Great pictures, he is a handsome boy.


----------



## Chestnuts73 (Oct 14, 2011)

Wow he is really pretty


----------



## Gallop On (May 1, 2011)

Arabians, my favorite breed <3 Breath breathtakingly gorgeous horse!


----------



## Golden Horse (Feb 20, 2010)

He is very handsome and there are some gorgeous studies of him there.

I have to ask, because I'm genuinely curious, what sort of shoes does he have on? they look very thick and heavy, are they weighted or padded?


----------



## CurlyIsASpecialStandie (Jul 19, 2011)

gorgeous


----------



## HorseLovinLady (Jul 18, 2011)

Very nice!! :smile:


----------



## Twilight Arabians (Dec 14, 2008)

Thanks guys! He is probably the sweetest stallion I have met in a long time. I love an Arabian that will turn it on when you want it and turn it off when you don't.

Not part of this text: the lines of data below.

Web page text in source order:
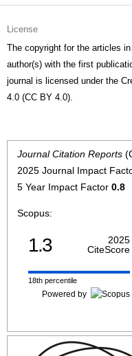
License
The copyright for the articles
author(s) with the first
journal is licensed under the
4.0 (CC BY 4.0).
Journal Citation Reports
2025 Journal Impact
5 Year Impact Factor 0.8
Scopus:
1.3
2025
CiteScore
18th percentile
Powered by

Here is a picture his owner took while giving some kids a pony ride on him. Such a good boy.


----------



## Chansu (Oct 18, 2011)

Wowww. :O i want. *grabby hands*


----------



## gigem88 (May 10, 2011)

Very pretty! I also like the horse laying down in the background like nothing is going on!


----------



## RoCru (Jul 19, 2009)

He's amazing!!! Love the last head on shot you got! Great work, by the way.


----------



## palominolover (Apr 28, 2010)

GORGEOUS. Drop-dead gorgeous. He is STUNNING =)


----------



## Twilight Arabians (Dec 14, 2008)

Thanks everyone! His son Sparksafire is an US nationals this week, he made the cut in his first class(well over 40 horses) and we will find out tomorrow if he is in the top ten.


----------



## Twilight Arabians (Dec 14, 2008)

If anyone wants to watch Sparksafire's class tomorrow you can watch it live here 2011 U.S. National Championships - Ford Arena He will be in class 1682.


----------



## VanillaBean (Oct 19, 2008)

Very pretty! ! ! !


----------



## DuffyDuck (Sep 27, 2011)

Mine 

I'll swap you! You can have my dad's horse ;D
He is beautiful, he has that Look at me! Without that 'I'm a fiery dragon '


----------



## Maeras (Oct 9, 2011)

Oh wow... *wants*


----------



## KnB (Apr 21, 2011)

W.O.W talk about a horse model!


----------



## VanillaBean (Oct 19, 2008)

I saw his class yesterday, but I couldn't tell which one he was...


----------



## horsemadgirl (Aug 23, 2011)

Wow, thats a lush little boy you got there


----------